In the introduction to his great book, Cherry-Garrard concludes: "Take it all in all, I do not believe that anybody on earth has a worse time than the Emperor penguin." Now you see the connection, since "The Pebble and the Penguin" is about these very same creatures, which are perhaps the most primitive birds on earth.

So now here's this jolly cartoon about a shy bachelor penguin who engages in the ancient penguin ritual of selecting a pebble from the beach and presenting it to the lady penguin of his dreams. But the hero of the story (named Hubie, voiced by Martin Short) is swept away before he can propose to the beautiful Marina and rescued from a zoo boat by the clever penguin Rocco (voiced by Jim Belushi), and returns home, of course, after learning that (all together now) yes, penguins CAN fly! The story is so drippy and inane that I found my thoughts drifting back to those lonely birds Cherry-Garrard discovered at the midpoint of the Worst Journey. The males spend long months in total darkness and gale winds, at temperatures 100 degrees below freezing, sitting on an egg. That is the high point of their year. It is also interesting, which is more than can be said for the story of this movie.

What bothered me most about "The Pebble and the Penguin," even more than its inanity and the sappy Barry Manilow songs ("One perfect pebble, just one humble stone, but oh, what a stone can do . . .") was something that annoys me in a lot of children's animated features: color-coding.

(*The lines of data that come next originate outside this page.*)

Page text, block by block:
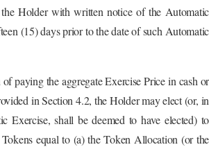
Holder with written notice of the Automatic
(15) days prior to the date of such Automatic
paying the aggregate Exercise Price in cash or
in Section 4.2, the Holder may elect (or, in
Exercise, shall be deemed to have elected) to
equal to (a) the Token Allocation (or the
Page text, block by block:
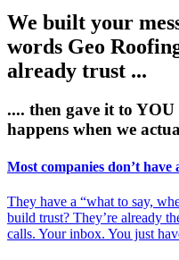
We built your
words Geo
already trust ...
.... then gave it to YOU
happens when we
Most companies don’t have
They have a “what to say,
build trust? They’re already
calls. Your inbox. You just
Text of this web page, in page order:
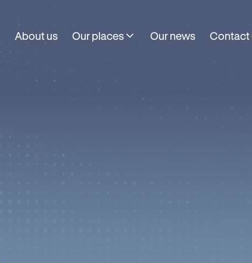
About us Our places Our news Contact
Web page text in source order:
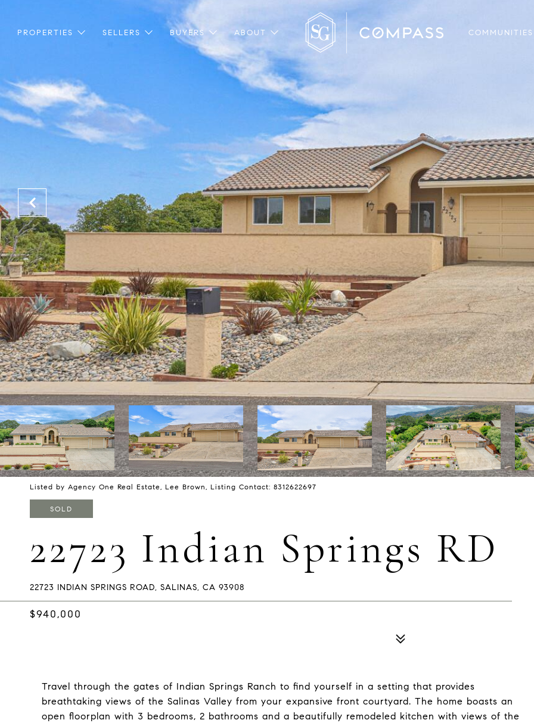
PROPERTIES SELLERS BUYERS ABOUT COMMUNITIES
Listed by Agency One Real Estate, Lee Brown, Listing Contact: 8312622697
SOLD
22723 Indian Springs RD
22723 INDIAN SPRINGS ROAD, SALINAS, CA 93908
$940,000
Travel through the gates of Indian Springs Ranch to find yourself in a setting that provides
breathtaking views of the Salinas Valley from your expansive front courtyard. The home boasts an
open floorplan with 3 bedrooms, 2 bathrooms and a beautifully remodeled kitchen with views of the

If there is one constant in feature cartoons, it's that the evil characters have darker complexions than the heroic ones. At first, I thought maybe I was imagining this, until I realized there were no exceptions to the rule, no movies where the good guys were dark and the bad guys were light.

In "The Pebble and the Penguin," we have to start, I guess, with a definition of what constitutes a penguin's complexion. Most of their coat is black, but not their facial areas, except for around the nose. The rest of their facial coloring is white, in the case of Hubie and all of his friends. But when we meet the evil Drake, a villainous penguin, the corresponding areas on his face are chocolate brown. That goes for Drake's sidekicks.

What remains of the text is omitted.